I sensed there was something wrong right after the opening of Sunday night’s The Beatles Anthology: Part One when the announcer’s voice boomed that the evening was being brought to us by something called Pepcid AC. The AC stands for Acid Controller. You take Pepcid in anticipation of getting indigestion. The other two main sponsors of our collective walk down Penny Lane were a credit card designed by Ringo, and Ford Taurus wagon.
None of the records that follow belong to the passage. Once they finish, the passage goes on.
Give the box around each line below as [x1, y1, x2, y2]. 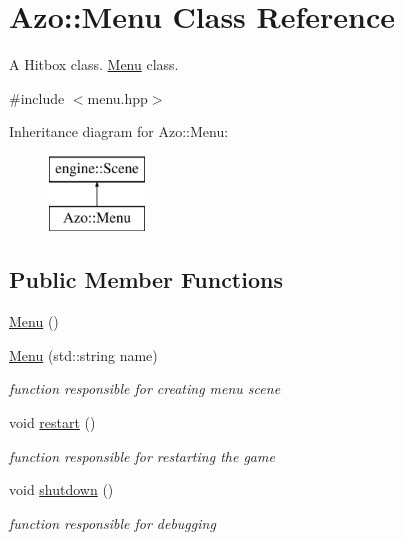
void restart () [9, 412, 96, 433]
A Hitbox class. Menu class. [9, 54, 179, 75]
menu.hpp [87, 87, 148, 108]
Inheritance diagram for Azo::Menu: [9, 121, 229, 142]
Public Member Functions [9, 264, 283, 295]
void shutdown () [9, 479, 114, 500]
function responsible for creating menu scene [9, 378, 281, 399]
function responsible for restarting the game [9, 445, 275, 466]
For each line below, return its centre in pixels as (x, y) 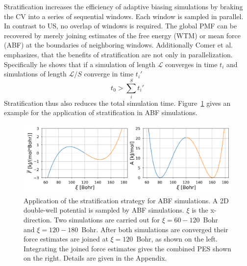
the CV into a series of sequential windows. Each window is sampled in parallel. (124, 16)
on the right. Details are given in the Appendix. (95, 258)
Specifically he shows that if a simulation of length (80, 64)
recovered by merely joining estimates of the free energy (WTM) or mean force (122, 35)
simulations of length (35, 74)
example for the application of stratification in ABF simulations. (101, 112)
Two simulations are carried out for (107, 220)
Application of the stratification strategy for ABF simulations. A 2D (126, 200)
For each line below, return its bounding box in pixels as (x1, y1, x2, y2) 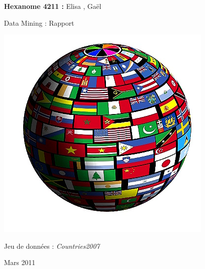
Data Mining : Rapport (4, 17, 74, 28)
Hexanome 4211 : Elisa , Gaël (4, 1, 102, 11)
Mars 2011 (4, 257, 35, 268)
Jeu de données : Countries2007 (4, 240, 100, 251)
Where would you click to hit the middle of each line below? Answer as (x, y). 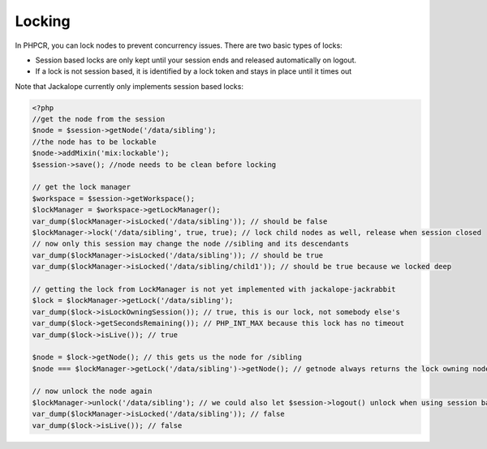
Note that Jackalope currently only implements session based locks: (129, 86)
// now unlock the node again (92, 391)
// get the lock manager (82, 187)
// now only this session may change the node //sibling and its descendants (190, 244)
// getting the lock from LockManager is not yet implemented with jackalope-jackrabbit (214, 289)
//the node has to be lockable (95, 141)
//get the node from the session (99, 119)
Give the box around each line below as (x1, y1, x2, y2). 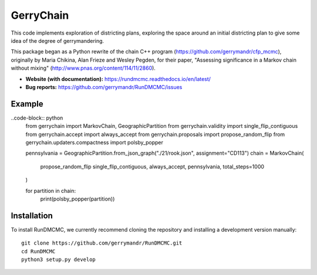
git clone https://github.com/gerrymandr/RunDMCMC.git (21, 240, 183, 246)
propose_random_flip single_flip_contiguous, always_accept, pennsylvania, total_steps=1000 (40, 163, 264, 170)
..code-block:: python (11, 114, 63, 121)
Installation (11, 211, 53, 220)
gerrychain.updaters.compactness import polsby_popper (25, 138, 164, 146)
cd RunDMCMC (21, 248, 56, 254)
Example (11, 99, 43, 108)
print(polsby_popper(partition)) (40, 195, 115, 202)
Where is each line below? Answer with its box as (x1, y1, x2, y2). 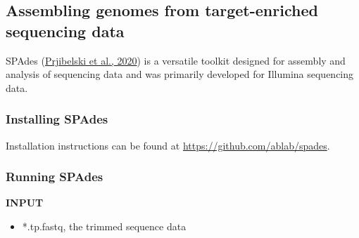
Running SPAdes (6, 168, 103, 185)
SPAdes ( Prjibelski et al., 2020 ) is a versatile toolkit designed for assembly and (6, 53, 346, 67)
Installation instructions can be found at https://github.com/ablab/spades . (6, 138, 330, 152)
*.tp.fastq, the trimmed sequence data (22, 219, 187, 233)
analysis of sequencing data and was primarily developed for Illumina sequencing (6, 67, 354, 81)
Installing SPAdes (6, 110, 108, 128)
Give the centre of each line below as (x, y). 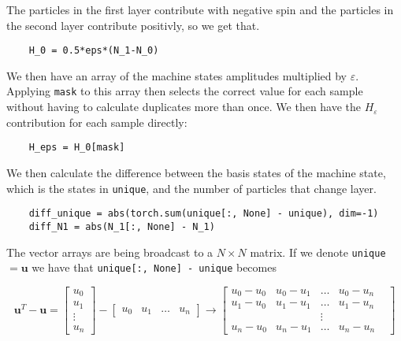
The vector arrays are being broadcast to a (110, 252)
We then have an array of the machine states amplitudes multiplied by (176, 75)
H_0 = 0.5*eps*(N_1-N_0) (94, 51)
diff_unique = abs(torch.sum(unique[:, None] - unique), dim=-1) (204, 214)
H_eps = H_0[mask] (77, 148)
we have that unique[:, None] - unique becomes (154, 267)
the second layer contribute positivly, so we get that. (133, 25)
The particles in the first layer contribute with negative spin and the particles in (200, 9)
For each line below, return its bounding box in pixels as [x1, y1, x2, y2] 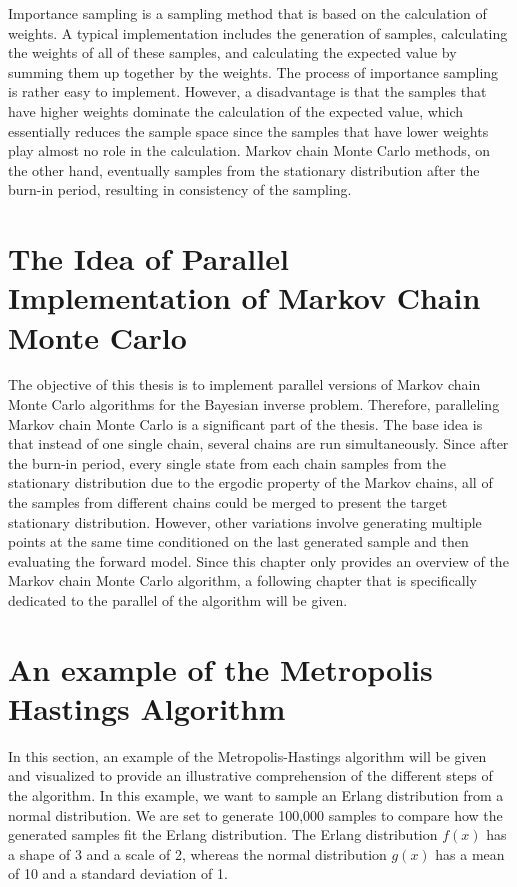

The next two hours contained forty-seven-odd commercials, not counting promos for the local TV news team that’s On Our Side. One ad for every two-and-a-half minutes of Beatles nostalgia, a hard day’s night indeed, considering that the only thing we learned that we didn’t already know was that Ringo was miserably hung-over when they shot his solo scene in the movie of that name, walking along the canal kicking bits of debris and muttering to himself angstfully. Ringo’s commentary made it clear that he was describing one of the immortal moments in modern cinema. (Ten bucks to any aging boomer who actually makes it all the way through A Hard Day’s Night.) On Wednesday in Part Two, George reveals that he had turista during the beach scene in Help!

Grateful as I was for Ringo’s now-it-can-be-told revelations—I already knew that the Beatles started in Liverpool, did gigs in Hamburg, and came to America in 1964 and went on the Ed Sullivan Show—the fact is his new credit card is much more interesting.

About halfway through I found I had stopped paying attention to the Anthology, despite the breathless alerts that an original Beatles song, “Free as a Bird,” was upcoming: “Stay tuned for the world premiere of the new Beatles song.” Instead I was fixating on the commercials. It was the ads that fascinated, for they showed us what boomers truly care about most—ourselves.

Twenty-five years ago, when the Beatles broke up, the only acid my generation cared about came in windowpane, blotter, or Orange Sunshine. Now we have this yuppie Prufrock leaning over his wife’s shoulder as she prepares lasagna with spicy sausages, fretting that this will bring on esophageal Hiroshima. But he can rest easy—she has bought him acid controller. He can eat all the spicy sausages he wants! Now on to the day Paul and John first met…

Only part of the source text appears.